Accepting for the moment that defendant’s testimony, on which his case heavily relied, was in some regards inconsistent and contradictory, such did not remove from the jury the task of determining the credibility of defendant. Fulmer v. State, 74 Ga. App. 298 (2), 299 (3) (39 SE2d 732); Gilreath v. State, 247 Ga. 814, 832 (14) (279 SE2d 650).

2. Plaintiff’s enumerations of error numbers 11 and 12, along with others, are predicated on evidence which shows that the contract under which defendant’s brokerage account was opened provided that the account would be non-discretionary, that is, that plaintiff and its agent broker would trade in the account only upon explicit authorization by defendant. To the extent that plaintiff’s argument relies upon this evidence and the proposition that such evidence was not contradicted, it is incorrect. Defendant presented evidence which shows that plaintiff through its agent (the broker) exercised de facto discretion*474ary control over defendant’s account. Therefore, insofar as the jury instructions complained of in these enumerations of error present the applicable law, in the event the jury accepted defendant’s evidence as to this issue, they were properly tailored to the evidence at trial.

Decided July 3, 1984. R. Hal Meeks, Jr., Peter J. Anderson, David C. Jensen, for appellant.
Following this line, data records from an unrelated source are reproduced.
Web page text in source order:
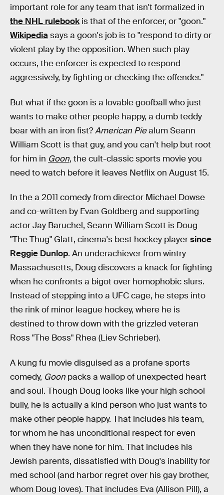
important role for any team that isn't formalized in
the NHL rulebookis that of the enforcer, or "goon."
Wikipediasays a goon's job is to "respond to dirty or
violent play by the opposition. When such play
occurs, the enforcer is expected to respond
aggressively, by fighting or checking the offender."
But what if the goon is a lovable goofball who just
wants to make other people happy, a dumb teddy
bear with an iron fist?American Piealum Seann
William Scott is that guy, and you can't help but root
for him in Goon, the cult-classic sports movie you
need to watch before it leaves Netflix on August 15.
In the a 2011 comedy from director Michael Dowse
and co-written by Evan Goldberg and supporting
actor Jay Baruchel, Seann William Scott is Doug
"The Thug" Glatt, cinema's best hockey playersince
Reggie Dunlop. An underachiever from wintry
Massachusetts, Doug discovers a knack for fighting
when he confronts a bigot over homophobic slurs.
Instead of stepping into a UFC cage, he steps into
the rink of minor league hockey, where he is
destined to throw down with the grizzled veteran
Ross "The Boss" Rhea (Liev Schrieber).
A kung fu movie disguised as a profane sports
comedy, Goon packs a wallop of unexpected heart
and soul. Though Doug looks like your high school
bully, he is actually a kind person who just wants to
make other people happy. That includes his team,
for whom he has unconditional respect for even
when they have none for him. That includes his
Jewish parents, dissatisfied with Doug's inability for
med school (and harbor regret over his gay brother,
whom Doug loves). That includes Eva (Allison Pill), a
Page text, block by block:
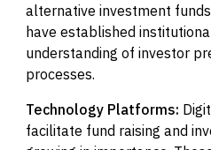
alternative investment
have established
understanding of investor
processes.
Technology Platforms:
facilitate fund raising and
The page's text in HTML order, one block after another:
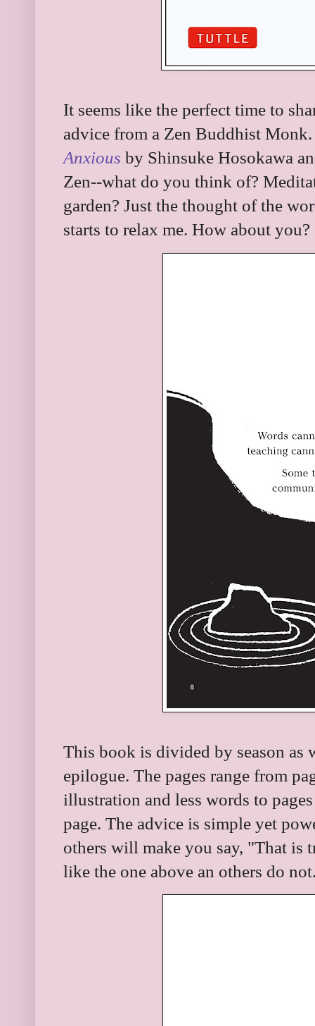
It seems like the perfect time to
advice from a Zen Buddhist
Anxious by Shinsuke Hosokawa
Zen--what do you think of?
garden? Just the thought of the
starts to relax me. How about you?
This book is divided by season as
epilogue. The pages range from
illustration and less words to
page. The advice is simple yet
others will make you say, "That is
like the one above an others do
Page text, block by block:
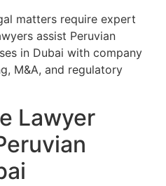
matters require expert
assist Peruvian
in Dubai with company
M&A, and regulatory
Lawyer
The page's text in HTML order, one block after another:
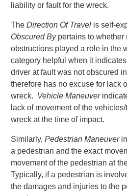
liability or fault for the wreck.
TheDirection Of Travel is self-
Obscured Bypertains to whether
obstructions played a role in the
category helpful when it
driver at fault was not obscured
therefore has no excuse for lack
wreck. Vehicle Maneuver
lack of movement of the
wreck at the time of impact.
Similarly,Pedestrian Maneuver
a pedestrian and the exact
movement of the pedestrian at
Typically, if a pedestrian is
the damages and injuries to the
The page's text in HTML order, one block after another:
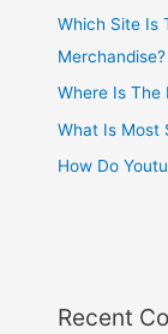
Which Site Is
Merchandise?
Where Is The
What Is Most
How Do
Recent
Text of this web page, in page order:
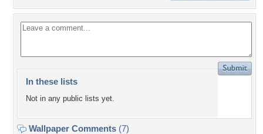
In these lists
Not in any public lists yet.
Wallpaper Comments (7)
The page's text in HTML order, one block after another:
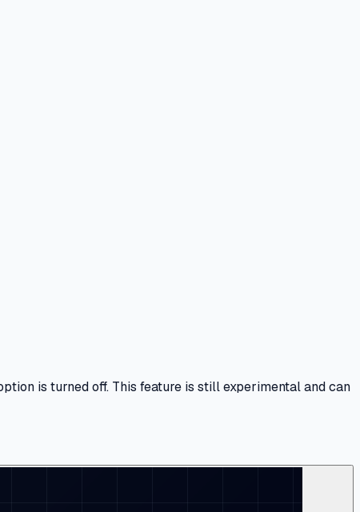
is turned off. This feature is still experimental and can
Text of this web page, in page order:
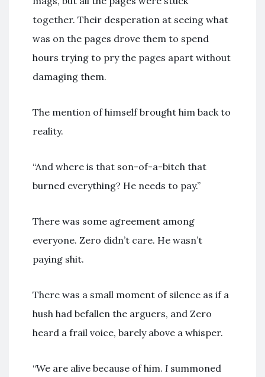
together. Their desperation at seeing what
was on the pages drove them to spend
hours trying to pry the pages apart without
damaging them.
The mention of himself brought him back to
reality.
“And where is that son-of-a-bitch that
burned everything? He needs to pay.”
There was some agreement among
everyone. Zero didn’t care. He wasn’t
paying shit.
There was a small moment of silence as if a
hush had befallen the arguers, and Zero
heard a frail voice, barely above a whisper.
“We are alive because of him. I summoned
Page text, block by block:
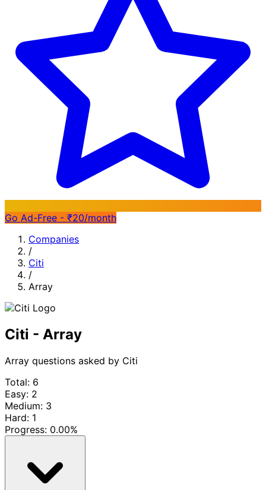
Go Ad-Free - ₹20/month
Companies
/
Citi
/
Array
Citi - Array
Array questions asked by Citi
Total: 6
Easy: 2
Medium: 3
Hard: 1
Progress: 0.00%
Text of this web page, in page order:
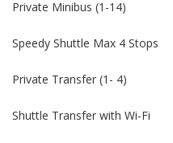
Private Minibus (1-14)
Speedy Shuttle Max 4 Stops
Private Transfer (1- 4)
Shuttle Transfer with Wi-Fi

Will Ed Smith, for appellee.

Furthermore, in regard to enumeration number 11, we find no error in the trial court instructing the jury to consider in a “churning” case such factors as the amount of commissions in relation to the size of the account. Although plaintiff suggests that this relationship is not relevant to the issue of “churning” in a commodities account which due to its highly leveraged nature is more volatile, we believe that the evidence suggests that the volatility of commodities trading affects only the interpretation of the ratio derived rather than its validity.

3. Plaintiff’s enumeration of error number 13 arises from the trial court sustaining defendant’s objection to a question asked of plaintiff’s witness (the manager of plaintiff’s branch at which the commodities broker was employed) on direct examination. No statement was made to the court showing what the answer to the question would have been, thus there is nothing for us to review on appeal. Zohbe v. First Nat. Bank, Cobb County, 162 Ga. App. 604, 605 (2) (292 SE2d 444).

4. There was no error in the trial court permitting defendant’s expert witness to respond to a question as to what would be indicated by getting out of the market with a small gain, by testifying that if the gain was so small as to not cover the brokerage commission the trade would be a losing trade. The testimony was not speculative as plaintiff argued but a mathematical certainty.

5. Plaintiff’s remaining enumerations of error present nothing for review on appeal due to the absence of objections, statement of grounds for objections or failure to raise the issues at trial argued on appeal.

Judgment affirmed.

Deen, P. J., and Sognier, J., concur.